Francis overleed op 20 juli 1874 aan de Scheepstimmerlaan te Rotterdam.005
Lidmaatschap zeemanscollege(s)
Een F.L.Zack was met vlagnummer R329 in de periode 1856 t/m 1860 effectief lid van het Rotterdamse zeemanscollege “Maatschappij tot Nut der Zeevaart”. In de periode 1864 t/m 1866 staat hij met vlagnummer R 329 te boek als lid voor de vlag.058
Opmerkingen in verband met Zeemanscollege(s)
In het Jaarverslag 1866 van de “Maatschappij tot Nut der Zeevaart” staat vermeld dat F.L.Zack voor het lidmaatschap heeft bedankt.058
De schepen van de kapitein
In de beschikbare ledenlijsten uit het Archief van de “Maatschappij tot Nut der Zeevaart” (Maritiem Museum, Rotterdam) wordt F.L.Zack als kapitein genoemd in de Jaarverslagen van:
* 1858 t/m 1859 van de “K.N.Yachtclub”, 330 last, varend voor F.H. von Lindern te Alblasserdam;
* 1862 3n 1863 geen vermelding
* 1864 en 1865 van de “K.N.Yachtclub”, 330 last, varend voor F.H.von Lindern te Alblasserdam.
Bouma025 vermeldt F.L.Zack als gezagvoerder gedurende:
* 1857 t/m 1864 op de bark “Koninklijke Nederlandsche Yachtclub”, gebouwd in 1849 te Elshout, 625 ton o.m., varend voor F.H. von Lindern te Alblasserdam;
* 1865 t/m 1866 van de bark “Alblasserwaard”, gebouwd in 1855 te Alblasserdam, 738 ton, o.m., varend voor F.H. von Lindern te Alblasserdam;
* 1868 t/m 1869 van het 3-mastschip “Nieuwe Waterweg I”, gebouwd in 1864 te Alblasserdam, 1360 ton o.m., varend voor F.H. von Lindern te Alblasserdam.
“Koninklijke Nederlandsche Yachtclub” CSR 439/120: 546 tons; 21 crew. Captain = F.L.Zack. Department Sunderland, England on 31 ?May 1859 with a cargo of coals (“Steen Kool”) and arrived at Albany on 19 september 1859. Where intended bound – Batavia.110
Overige bijzonderheden
Geen
Familiegegevens en opleiding
Jan Zwart werd geboren op 10.11.1839 te Nes (Ameland)
Jan Zwart trouwde op 27.02.1864 te Zwijndrecht met Antonetta Maria Huizer. Geb. 13.10.1843 te Zwijndrecht.
Zij overleed op 29.06.1870 (26) aan boord van het fregatschip NIEUWE WATERWEG II, zeilende in de Indische Oceaan op 21-57ZB en 65-27 OL.

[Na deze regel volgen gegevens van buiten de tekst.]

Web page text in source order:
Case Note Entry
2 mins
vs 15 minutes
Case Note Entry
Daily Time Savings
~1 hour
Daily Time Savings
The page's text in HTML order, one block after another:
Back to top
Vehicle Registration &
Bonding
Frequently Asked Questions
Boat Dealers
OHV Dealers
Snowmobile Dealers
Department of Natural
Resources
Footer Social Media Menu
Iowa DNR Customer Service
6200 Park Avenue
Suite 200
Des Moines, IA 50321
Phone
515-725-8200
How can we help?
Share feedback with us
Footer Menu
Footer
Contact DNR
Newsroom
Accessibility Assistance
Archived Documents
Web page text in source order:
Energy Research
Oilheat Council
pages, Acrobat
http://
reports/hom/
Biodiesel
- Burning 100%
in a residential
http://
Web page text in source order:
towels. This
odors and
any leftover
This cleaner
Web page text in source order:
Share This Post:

Zoon: Pieter - geb. 09.10.1868 te Zwijndrecht
Bron: Zwijndrecht overlijdensregister 1870 akte nr. 72 dd 27-10-1870
Notitie: Overleden aan koorts ten gevolge van een bevalling aan boord van het schip waarvan haar man, kapitein Jan Zwart, gezagvoerder was. De "Nieuwe Waterweg II", thuishaven Alblasserdam, was op de terugreis van Soerabaja naar Amsterdam.

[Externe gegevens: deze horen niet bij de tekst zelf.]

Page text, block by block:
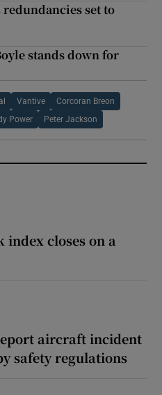
set to
stands down for
Vantive Corcoran Breon
Power Peter Jackson
closes on a
aircraft incident
safety regulations
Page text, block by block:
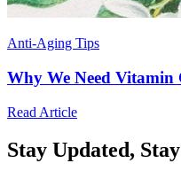
Anti-Aging Tips
Why We Need Vitamin
Read Article
Stay Updated,
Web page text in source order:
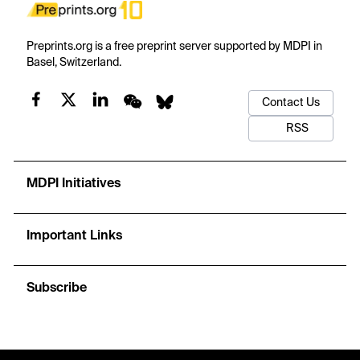
Preprints.org is a free preprint server supported by MDPI in
Basel, Switzerland.
Contact Us
RSS
MDPI Initiatives
Important Links
Subscribe
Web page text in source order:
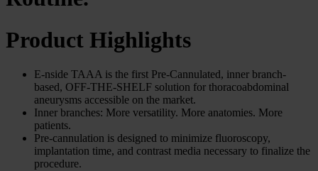
Product Highlights
E-nside TAAA is the first Pre-Cannulated, inner branch-
based, OFF-THE-SHELF solution for thoracoabdominal
aneurysms accessible on the market.
Inner branches: More versatility. More anatomies. More
patients.
Pre-cannulation is designed to minimize fluoroscopy,
implantation time, and contrast media necessary to finalize the
procedure.
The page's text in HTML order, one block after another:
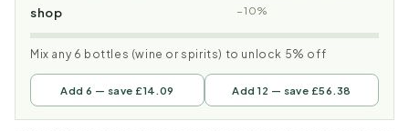
shop
−10%
Mix any 6 bottles (wine or spirits) to unlock 5% off
Add 6 — save £14.09 Add 12 — save £56.38
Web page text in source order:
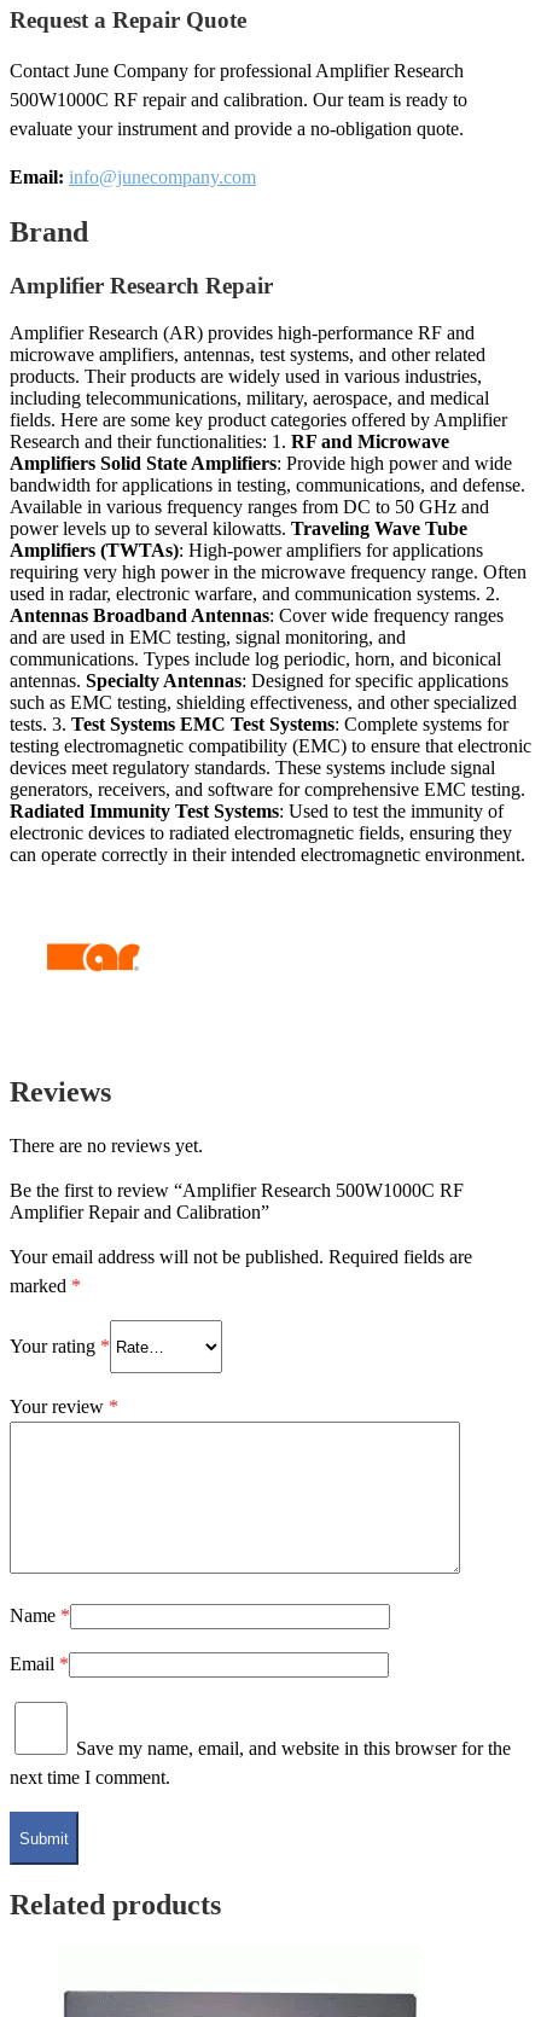
Request a Repair Quote
Contact June Company for professional Amplifier Research
500W1000C RF repair and calibration. Our team is ready to
evaluate your instrument and provide a no-obligation quote.
Email: info@junecompany.com
Brand
Amplifier Research Repair
Amplifier Research (AR) provides high-performance RF and
microwave amplifiers, antennas, test systems, and other related
products. Their products are widely used in various industries,
including telecommunications, military, aerospace, and medical
fields. Here are some key product categories offered by Amplifier
Research and their functionalities: 1. RF and Microwave
Amplifiers Solid State Amplifiers: Provide high power and wide
bandwidth for applications in testing, communications, and defense.
Available in various frequency ranges from DC to 50 GHz and
power levels up to several kilowatts. Traveling Wave Tube
Amplifiers (TWTAs): High-power amplifiers for applications
requiring very high power in the microwave frequency range. Often
used in radar, electronic warfare, and communication systems. 2.
Antennas Broadband Antennas: Cover wide frequency ranges
and are used in EMC testing, signal monitoring, and
communications. Types include log periodic, horn, and biconical
antennas. Specialty Antennas: Designed for specific applications
such as EMC testing, shielding effectiveness, and other specialized
tests. 3. Test Systems EMC Test Systems: Complete systems for
testing electromagnetic compatibility (EMC) to ensure that electronic
devices meet regulatory standards. These systems include signal
generators, receivers, and software for comprehensive EMC testing.
Radiated Immunity Test Systems: Used to test the immunity of
electronic devices to radiated electromagnetic fields, ensuring they
can operate correctly in their intended electromagnetic environment.
Reviews
There are no reviews yet.
Be the first to review “Amplifier Research 500W1000C RF
Amplifier Repair and Calibration”
Your email address will not be published. Required fields are
marked *
Your rating *
Your review *
Name *
Email *
Save my name, email, and website in this browser for the
next time I comment.
Related products

Jan Zwart overleed op 22.03.1892 aan boord van het fregatschip NOACH I op 40-36NB en 23-59WL.
Java Bode 14 mei 1892
De schepen van de kapitein
J.Zwart vertrok op 14 mei 1865 met de “Kon. Ned.Yacht Club” vanuit Amsterdam.093
Bouma025 vermeldt J. Zwart als gezagvoerder gedurende:
* 1858 t/m 1859 van de bark “Twee Gebroeders”, gebouwd in 1835 te Middelburg, 870 ton o.m., varend voor H.Veder te Rotterdam. Het schip werd in 1859 geveild in Rotterdam;
* 1865 t/m 1867 van de bark “Koninklijke Nederlandsche Yachtclub”, gebouwd in 1849 te Elshout, 625 ton o.m., varend voor F.H. von Lindern te Alblassserdam. Het schip is in 1867 in Nederl. Oost-Indië verongelukt;
* 1869 t/m 1873 van de “Nieuwe Waterweg”II”, gebouwd in 1867 te Alblasserdam, 1432 ton o.m., varend voor F.H. von Lindern te Alblasserdam;
* 1875 t/m 1880 van het 3-mastschip “Alblasserwaard, op 02 maart 1874 te water gelaten te Alblasserdam, 1441 ton o.m., varend voor F.H. von Lindern te Alblasserdam;
* 1892 van het ijzeren fregat “Noach I”, ex Dunfillan, gebouwd in 1873 te Glasgow, 1244 ton o.m., varend voor de Scheepvaar “Zuid Holland”, Dir. J.Koning te Rotterdam.
Bouma025 vermeldt J.Swart als gezagvoerder gedurende:
* 1887 t/m 1888 van de bark “F.H. von Lindern”, gebouwd in 1883 bij de Nederl. Mij. voor Scheepsbouw te Amsterdam, 985 ton n.m., varend voor von Lindern & van Vessem te Rotterdam;
* 1889 van hetzelfde schip maar nu varend voor J.von Lindern te Rotterdam.
Pronker052 spreekt van J/Zwart.
Overige bijzonderheden
J. Zwart vertrok op 24 november 1869 van Nieuwediep met de “Nieuwe Waterweg II” en een detachement van 3 officieren en 125 manschappen. Hij arrriveerde te Batavia op 02 maart 1870 na een reis van 98 dagen;
Op 27 maart 1871 vertrok hij van Nieuwediep met de “Nieuwe Waterweg II” en een detachement van 3 offficieren en 125 manschappen. Hij arriveerde te Batavia op 05 juli 1871 na een reis van 100 dagen.065.